Fue la época en que la nube de arena tuvo que retirarse, derrotada por la niebla negra del petróleo, y créame el lector cuando le digo que fue entonces cuando Bakú estuvo a punto de perder su alma. Muy cerca estuvo. La especulación sobre los precios del petróleo fue algo nunca visto hasta entonces, magnates se arruinaban y volvían a enriquecerse en el tiempo que duran las noches y el caos urbano, tan habitual en ciudades de este estilo, amenazó con derrumbarse sobre su propio peso. Incluso llegaron a crearse lagos enteros de petróleo, cuando los extractores no tenían tiempo suficiente para deshacerse del crudo.

Bakú hoy

La sangre de Bakú fluye por venas atascadas, a trompicones. Semejante a las ciudades más bulliciosas de la India, existe una norma no escrita donde los vehículos avanzan inexorables contra la corriente de coches, motocicletas, caballos, autobuses y camiones sin prestar atención a ninguna de las señales de tráfico cubiertas de polvo. Uno posa su vista en su objetivo, difuminado, no muy lejano, y no cesa en sus pitidos y contorneos de las ruedas hasta haberlo alcanzado. Respira hondo, escupe la arena que se le atascó en el paladar y conduce hacia un nuevo objetivo. La paciencia no es una virtud útil en Bakú, esto es cierto, porque el más paciente de los conductores será precisamente el que no consiga alcanzar sus pequeños objetivos. Hace falta resistirse, increpar por la ventanilla, dejar afónica la bocina y encallecerse los dedos de las manos golpeándola. Uno no avanza por las venas de Bakú si no tiene fuerzas para empujar.
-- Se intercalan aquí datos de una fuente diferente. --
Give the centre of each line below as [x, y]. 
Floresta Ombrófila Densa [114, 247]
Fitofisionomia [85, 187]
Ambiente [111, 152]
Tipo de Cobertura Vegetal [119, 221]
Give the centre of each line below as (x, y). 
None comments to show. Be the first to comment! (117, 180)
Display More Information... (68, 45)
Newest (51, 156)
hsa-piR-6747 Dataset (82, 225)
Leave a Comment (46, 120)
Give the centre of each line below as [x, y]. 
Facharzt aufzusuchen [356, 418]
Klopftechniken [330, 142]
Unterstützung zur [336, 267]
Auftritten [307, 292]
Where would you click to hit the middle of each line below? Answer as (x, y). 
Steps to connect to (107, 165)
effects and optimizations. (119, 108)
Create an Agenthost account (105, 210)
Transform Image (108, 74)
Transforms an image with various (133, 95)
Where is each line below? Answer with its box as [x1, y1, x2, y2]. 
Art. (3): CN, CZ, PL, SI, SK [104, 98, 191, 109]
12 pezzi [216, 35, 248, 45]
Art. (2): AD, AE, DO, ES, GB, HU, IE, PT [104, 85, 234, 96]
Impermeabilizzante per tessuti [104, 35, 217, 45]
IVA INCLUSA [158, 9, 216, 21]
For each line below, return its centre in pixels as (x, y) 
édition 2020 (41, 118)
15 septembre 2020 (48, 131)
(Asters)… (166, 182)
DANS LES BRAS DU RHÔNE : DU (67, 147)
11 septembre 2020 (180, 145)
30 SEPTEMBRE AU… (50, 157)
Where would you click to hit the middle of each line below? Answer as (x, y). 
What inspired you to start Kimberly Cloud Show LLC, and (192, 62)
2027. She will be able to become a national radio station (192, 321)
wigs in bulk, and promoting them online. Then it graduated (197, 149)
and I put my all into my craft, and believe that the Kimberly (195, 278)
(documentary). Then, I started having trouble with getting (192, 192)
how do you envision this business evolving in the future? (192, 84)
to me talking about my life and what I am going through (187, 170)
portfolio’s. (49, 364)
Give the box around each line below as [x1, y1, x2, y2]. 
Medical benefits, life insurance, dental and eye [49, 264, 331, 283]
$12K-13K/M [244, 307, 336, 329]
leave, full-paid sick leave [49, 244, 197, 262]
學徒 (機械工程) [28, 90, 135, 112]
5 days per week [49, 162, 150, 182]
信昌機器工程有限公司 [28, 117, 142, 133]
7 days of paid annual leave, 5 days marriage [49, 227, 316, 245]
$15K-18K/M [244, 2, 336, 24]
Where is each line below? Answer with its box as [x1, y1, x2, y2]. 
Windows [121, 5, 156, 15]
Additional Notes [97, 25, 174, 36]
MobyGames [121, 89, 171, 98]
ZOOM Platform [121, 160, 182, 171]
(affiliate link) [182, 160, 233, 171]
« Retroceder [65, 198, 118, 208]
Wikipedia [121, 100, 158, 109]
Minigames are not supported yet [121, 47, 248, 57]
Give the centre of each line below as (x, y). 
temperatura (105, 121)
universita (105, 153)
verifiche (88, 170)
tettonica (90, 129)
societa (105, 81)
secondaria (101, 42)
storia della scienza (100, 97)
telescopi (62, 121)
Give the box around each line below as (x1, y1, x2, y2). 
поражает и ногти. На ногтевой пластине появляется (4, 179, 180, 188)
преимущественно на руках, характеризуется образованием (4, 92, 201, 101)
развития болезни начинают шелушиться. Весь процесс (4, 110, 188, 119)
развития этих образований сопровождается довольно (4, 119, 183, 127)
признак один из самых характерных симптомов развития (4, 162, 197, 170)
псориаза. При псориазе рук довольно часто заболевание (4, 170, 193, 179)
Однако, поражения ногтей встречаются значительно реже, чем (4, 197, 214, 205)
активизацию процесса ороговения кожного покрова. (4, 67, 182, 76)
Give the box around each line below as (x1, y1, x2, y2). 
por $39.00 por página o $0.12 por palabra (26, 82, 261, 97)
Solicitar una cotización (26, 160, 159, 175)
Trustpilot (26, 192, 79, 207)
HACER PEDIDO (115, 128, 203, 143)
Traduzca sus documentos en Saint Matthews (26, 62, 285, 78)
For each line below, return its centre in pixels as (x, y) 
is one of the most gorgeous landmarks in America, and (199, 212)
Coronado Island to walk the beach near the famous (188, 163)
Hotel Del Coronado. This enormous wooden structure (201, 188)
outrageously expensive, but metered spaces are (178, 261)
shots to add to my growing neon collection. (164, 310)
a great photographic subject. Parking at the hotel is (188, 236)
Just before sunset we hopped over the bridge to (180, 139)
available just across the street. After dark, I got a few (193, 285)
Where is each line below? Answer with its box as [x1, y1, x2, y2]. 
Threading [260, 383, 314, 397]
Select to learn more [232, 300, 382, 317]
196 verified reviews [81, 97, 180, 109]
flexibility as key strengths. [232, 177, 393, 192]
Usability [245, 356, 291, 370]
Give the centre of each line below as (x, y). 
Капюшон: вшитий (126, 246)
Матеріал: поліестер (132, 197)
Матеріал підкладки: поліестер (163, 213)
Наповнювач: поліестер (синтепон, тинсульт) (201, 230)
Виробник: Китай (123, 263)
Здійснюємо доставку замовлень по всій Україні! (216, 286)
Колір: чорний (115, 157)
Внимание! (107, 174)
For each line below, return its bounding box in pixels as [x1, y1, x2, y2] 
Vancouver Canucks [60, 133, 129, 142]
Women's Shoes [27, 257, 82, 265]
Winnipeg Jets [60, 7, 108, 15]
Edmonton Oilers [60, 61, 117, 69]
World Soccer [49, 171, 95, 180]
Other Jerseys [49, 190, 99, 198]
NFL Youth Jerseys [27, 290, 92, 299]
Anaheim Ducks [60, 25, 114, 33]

A los lados de la acera se confunden los palacios de su edad dorada, construidos con piedra del desierto, con las casas bajas de chapa y teñidas por la arena del desierto. Así no importa demasiado lo suntuoso que sea nuestro hogar en Bakú porque a ojos externos lo mismo da una choza o un palacio de piedra, de madera o de chapa. Todos ellos conforman un curioso pedregal de edificios con tejados planos.

La Torre de la Doncella, otro enigma de Bakú.
La Torre de la Doncella, otro enigma de Bakú.Pexelspixabay

Igualmente pueden encontrarse monumentos religiosos del calibre de la mezquita de Bibi-Heybat, construida sobre la tumba de una de las descendientes directas del profeta Mahoma. O la archiconocida Torre de la Doncella, desde donde dice la leyenda que se arrojó una virgen inocente y que nunca, en sus ocho siglos de historia, ha sido tomada por la fuerza. Y palacios increíbles que construyeron los millonarios rusos antes de la Revolución, todavía en pie después de tantos bandazos y con los jardines perfumados más o menos abandonados, según el azar que les haya tocado. ¿Y quién, en su sano juicio, podría haber imaginado que en la península de Absheron, a las orillas del Caspio, podría existir esta ciudad prodigiosa? Donde las calles no siguen un patrón concreto, desdeñan el orden por el que tanto nos hemos esforzado los europeos, y pese a todo vienen acompañadas por bellezas arquitectónicas capaces de impresionar al maestro Gaudí.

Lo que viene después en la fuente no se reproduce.